---- DATA SHOWN

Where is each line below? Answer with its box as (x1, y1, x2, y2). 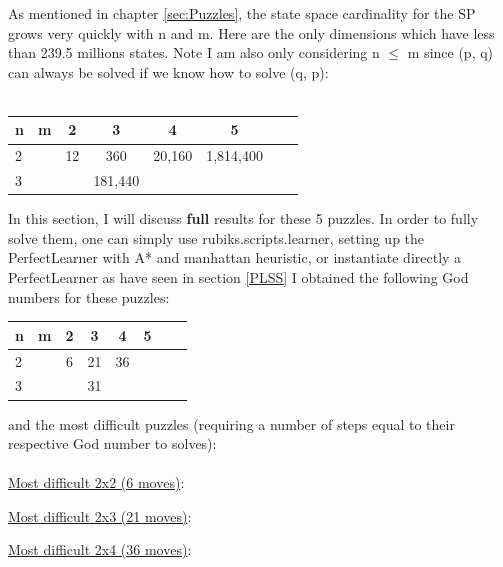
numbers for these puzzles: (8, 286, 170, 307)
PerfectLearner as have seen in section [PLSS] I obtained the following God (8, 267, 469, 288)
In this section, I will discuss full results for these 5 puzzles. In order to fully (8, 208, 479, 229)
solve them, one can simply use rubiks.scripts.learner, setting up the (8, 227, 425, 248)
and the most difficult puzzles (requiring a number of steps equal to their (8, 413, 455, 434)
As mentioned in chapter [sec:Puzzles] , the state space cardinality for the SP (8, 3, 476, 23)
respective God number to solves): (8, 433, 217, 454)
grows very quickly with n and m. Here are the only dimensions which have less (8, 22, 495, 43)
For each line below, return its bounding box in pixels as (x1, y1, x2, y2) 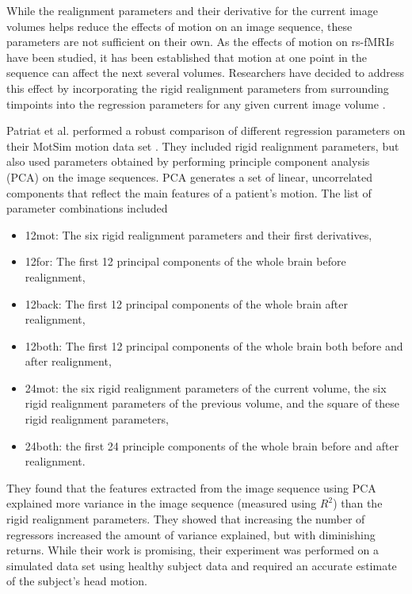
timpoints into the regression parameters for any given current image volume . (6, 95, 386, 112)
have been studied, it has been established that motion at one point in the (6, 48, 367, 65)
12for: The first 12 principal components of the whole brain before (25, 253, 346, 270)
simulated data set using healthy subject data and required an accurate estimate (6, 557, 397, 573)
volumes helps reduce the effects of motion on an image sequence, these (6, 17, 353, 34)
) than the (333, 495, 383, 512)
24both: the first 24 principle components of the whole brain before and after (25, 437, 399, 454)
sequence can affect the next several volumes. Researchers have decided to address (6, 64, 405, 81)
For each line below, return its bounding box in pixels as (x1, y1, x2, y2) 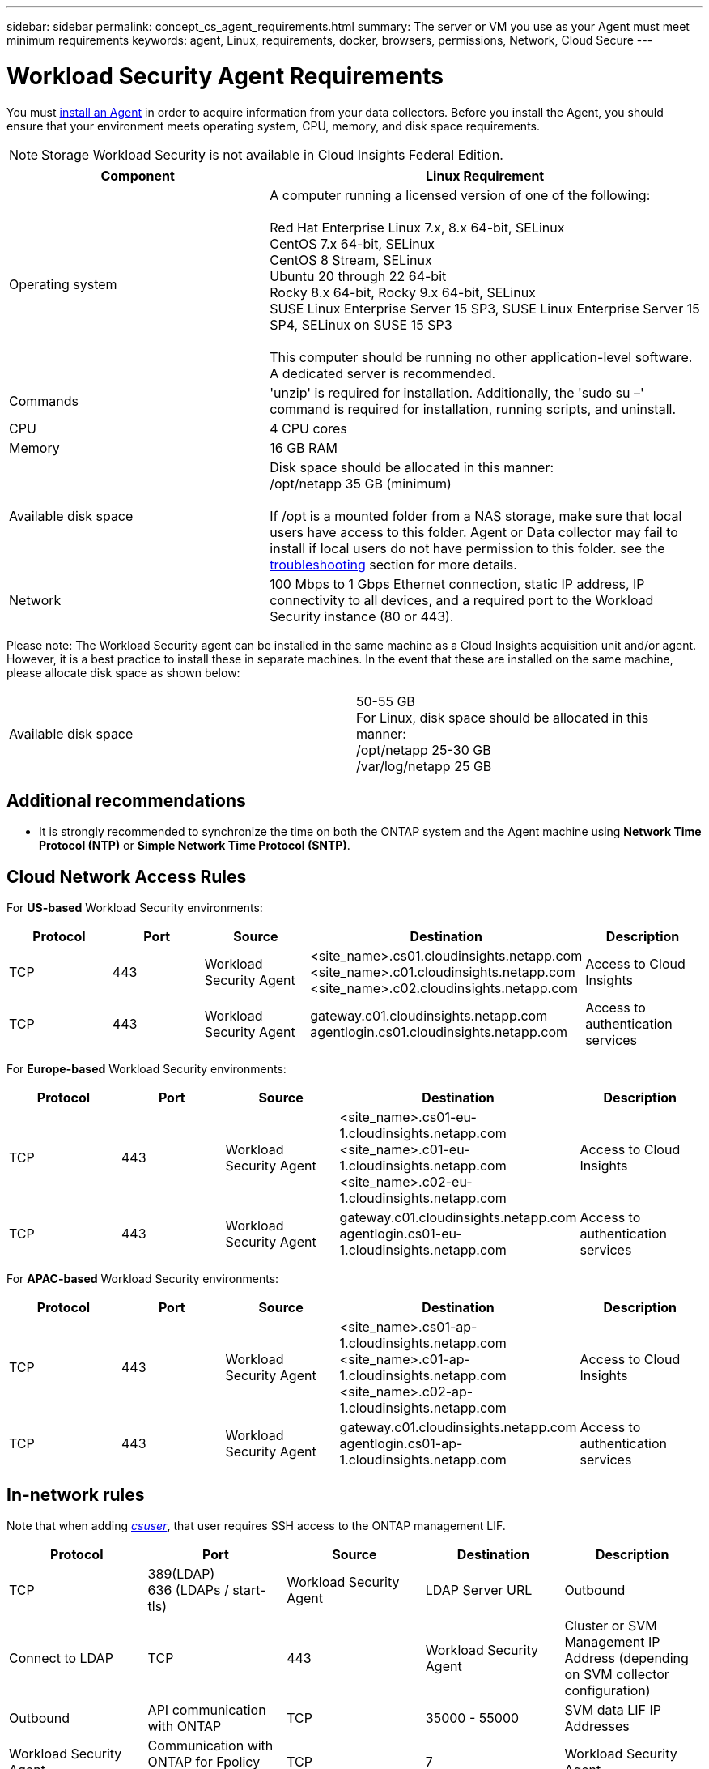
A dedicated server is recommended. (270, 364, 496, 382)
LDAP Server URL (425, 1582, 533, 1599)
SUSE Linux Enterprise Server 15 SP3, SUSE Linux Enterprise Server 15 (270, 300, 700, 317)
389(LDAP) (147, 1566, 215, 1583)
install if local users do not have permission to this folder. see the (270, 539, 665, 556)
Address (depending (564, 1650, 689, 1667)
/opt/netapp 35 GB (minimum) (270, 475, 452, 492)
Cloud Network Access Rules (6, 866, 247, 887)
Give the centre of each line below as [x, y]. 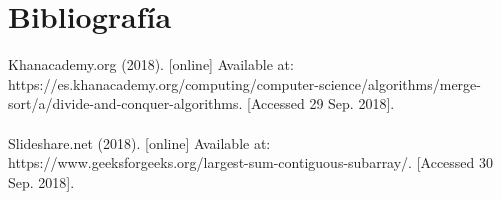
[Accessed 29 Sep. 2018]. [321, 103]
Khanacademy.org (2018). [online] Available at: [151, 64]
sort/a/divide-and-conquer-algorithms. [125, 103]
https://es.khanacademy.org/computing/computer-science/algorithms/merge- [244, 83]
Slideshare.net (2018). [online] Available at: [139, 142]
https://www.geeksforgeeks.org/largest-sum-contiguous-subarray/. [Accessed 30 [251, 162]
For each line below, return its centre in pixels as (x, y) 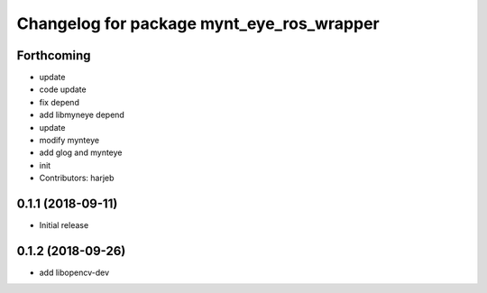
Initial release (64, 225)
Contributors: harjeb (77, 178)
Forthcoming (54, 55)
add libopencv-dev (74, 272)
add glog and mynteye (81, 152)
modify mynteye (69, 141)
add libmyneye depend (82, 115)
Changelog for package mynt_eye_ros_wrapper (198, 23)
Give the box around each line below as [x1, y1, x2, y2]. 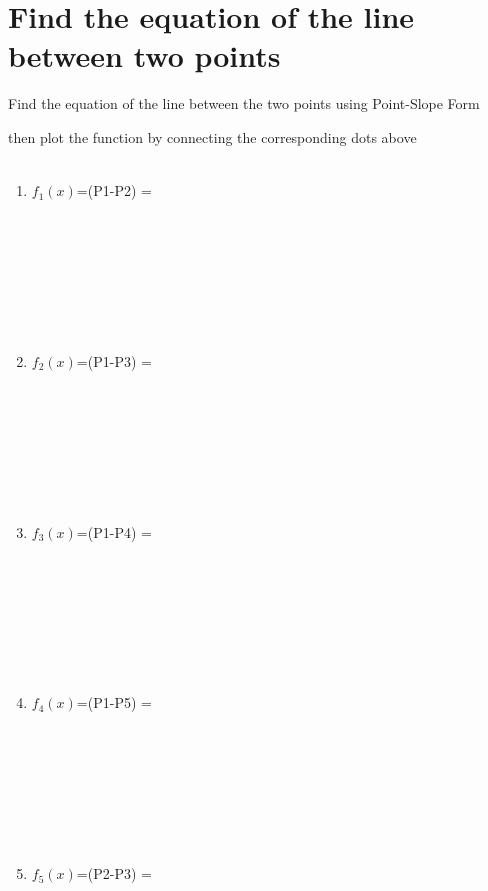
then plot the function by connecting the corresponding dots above [8, 126, 417, 147]
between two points [8, 35, 281, 76]
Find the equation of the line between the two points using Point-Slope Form [8, 93, 480, 114]
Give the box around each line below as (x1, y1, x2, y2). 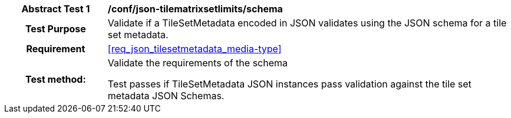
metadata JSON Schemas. (107, 90, 225, 102)
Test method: (25, 73, 86, 85)
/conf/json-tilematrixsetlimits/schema (107, 3, 283, 15)
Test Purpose (25, 23, 86, 35)
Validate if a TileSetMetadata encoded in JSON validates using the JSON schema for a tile (107, 17, 507, 29)
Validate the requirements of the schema (107, 57, 288, 69)
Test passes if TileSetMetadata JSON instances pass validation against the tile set (107, 78, 472, 90)
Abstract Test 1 (21, 3, 90, 15)
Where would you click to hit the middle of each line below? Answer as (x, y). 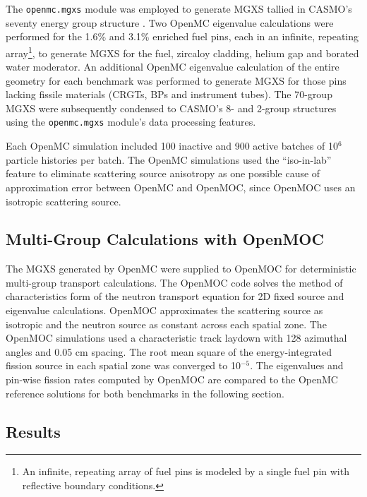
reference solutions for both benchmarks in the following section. (145, 393)
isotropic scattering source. (64, 201)
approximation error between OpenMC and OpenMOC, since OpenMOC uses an (181, 187)
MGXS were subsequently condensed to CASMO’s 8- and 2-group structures (171, 108)
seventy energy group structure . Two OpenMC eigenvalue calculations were (170, 22)
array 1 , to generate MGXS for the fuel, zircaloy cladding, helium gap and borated (182, 52)
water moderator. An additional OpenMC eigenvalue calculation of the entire (173, 67)
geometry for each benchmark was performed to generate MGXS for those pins (176, 80)
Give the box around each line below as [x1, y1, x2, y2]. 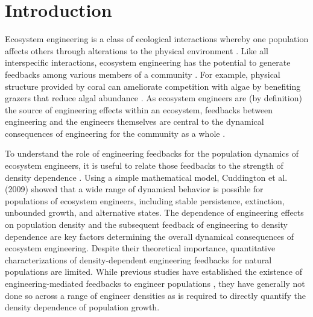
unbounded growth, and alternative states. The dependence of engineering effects [5, 206, 304, 219]
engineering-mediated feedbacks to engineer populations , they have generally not [5, 277, 305, 289]
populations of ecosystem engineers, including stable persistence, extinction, [5, 194, 285, 207]
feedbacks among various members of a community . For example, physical [5, 67, 280, 80]
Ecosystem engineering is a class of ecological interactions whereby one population [5, 33, 309, 45]
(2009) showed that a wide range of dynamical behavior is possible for [5, 183, 264, 195]
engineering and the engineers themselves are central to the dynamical [5, 115, 264, 128]
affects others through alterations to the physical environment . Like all [5, 44, 268, 57]
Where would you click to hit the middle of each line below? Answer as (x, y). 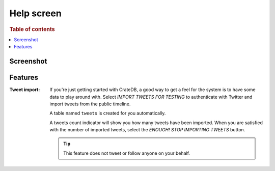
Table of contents (32, 29)
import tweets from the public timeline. (90, 104)
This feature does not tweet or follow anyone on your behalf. (127, 153)
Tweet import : (25, 90)
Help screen (36, 13)
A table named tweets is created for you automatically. (108, 113)
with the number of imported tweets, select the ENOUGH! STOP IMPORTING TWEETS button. (147, 130)
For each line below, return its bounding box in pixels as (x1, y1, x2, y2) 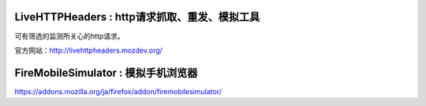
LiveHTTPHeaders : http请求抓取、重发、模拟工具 (14, 10, 260, 24)
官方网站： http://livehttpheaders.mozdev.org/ (14, 46, 163, 55)
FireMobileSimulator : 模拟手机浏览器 (14, 66, 198, 79)
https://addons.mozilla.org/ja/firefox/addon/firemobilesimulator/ (14, 86, 222, 96)
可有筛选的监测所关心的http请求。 (14, 31, 125, 41)
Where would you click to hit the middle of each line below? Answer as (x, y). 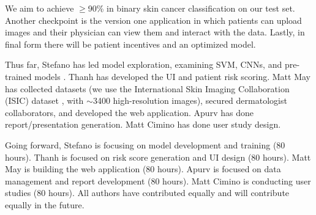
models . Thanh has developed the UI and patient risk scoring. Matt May (173, 76)
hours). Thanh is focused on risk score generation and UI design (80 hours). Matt (158, 157)
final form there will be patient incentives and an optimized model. (130, 44)
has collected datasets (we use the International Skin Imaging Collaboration (147, 88)
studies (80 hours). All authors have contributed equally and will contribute (147, 193)
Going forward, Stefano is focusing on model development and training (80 (145, 144)
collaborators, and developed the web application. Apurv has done (129, 112)
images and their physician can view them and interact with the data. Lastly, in (155, 32)
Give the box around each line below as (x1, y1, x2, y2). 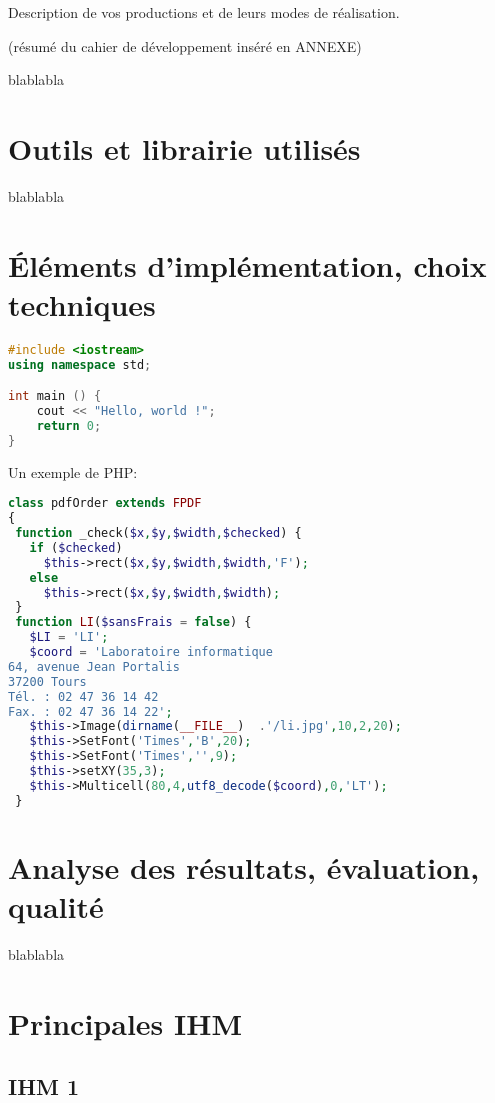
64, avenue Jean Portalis (8, 659, 180, 674)
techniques (8, 283, 156, 324)
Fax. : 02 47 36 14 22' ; (8, 704, 173, 719)
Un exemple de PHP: (8, 461, 138, 482)
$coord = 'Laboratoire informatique (29, 645, 273, 660)
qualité (8, 886, 104, 927)
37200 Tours (8, 674, 87, 689)
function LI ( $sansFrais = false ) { (15, 615, 252, 630)
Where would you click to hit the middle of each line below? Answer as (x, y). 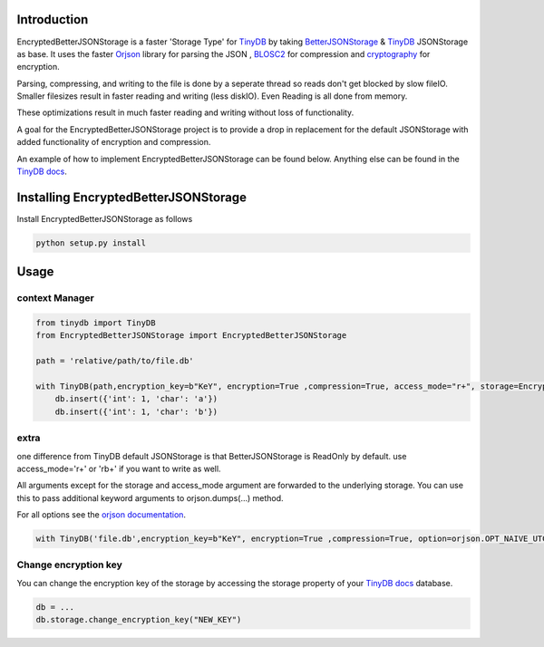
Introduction (53, 19)
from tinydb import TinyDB (96, 323)
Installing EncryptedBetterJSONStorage (132, 197)
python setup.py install (91, 243)
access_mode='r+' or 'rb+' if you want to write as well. (119, 468)
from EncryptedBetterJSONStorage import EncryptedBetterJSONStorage (191, 336)
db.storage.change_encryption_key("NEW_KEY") (139, 620)
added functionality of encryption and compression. (114, 142)
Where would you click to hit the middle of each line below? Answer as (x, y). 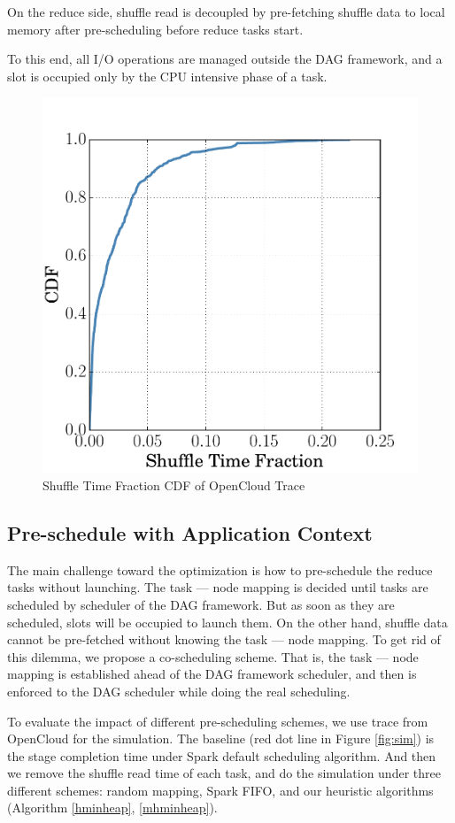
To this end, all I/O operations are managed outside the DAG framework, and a (225, 59)
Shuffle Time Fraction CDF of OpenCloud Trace (174, 485)
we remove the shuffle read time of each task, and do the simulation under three (224, 773)
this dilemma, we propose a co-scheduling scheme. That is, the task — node (213, 656)
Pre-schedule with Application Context (190, 532)
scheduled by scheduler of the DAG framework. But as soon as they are (201, 604)
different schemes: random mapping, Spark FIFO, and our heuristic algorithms (220, 790)
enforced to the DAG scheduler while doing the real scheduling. (179, 691)
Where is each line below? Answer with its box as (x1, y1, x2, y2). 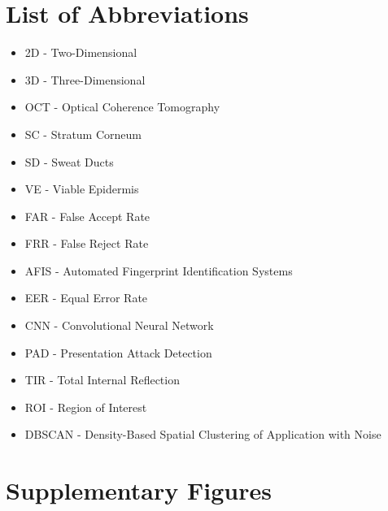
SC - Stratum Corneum (24, 125, 142, 142)
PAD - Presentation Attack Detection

--------

◆ EXERCISE AIM: Wherever the word "between" turns up in the records above, copy the line that holds it.

◆ ANSWER BOX:
between two points [8, 35, 281, 76]
Find the equation of the line between the two points using Point-Slope Form [8, 93, 480, 114]
approximation error between OpenMC and OpenMOC, since OpenMOC uses an (181, 187)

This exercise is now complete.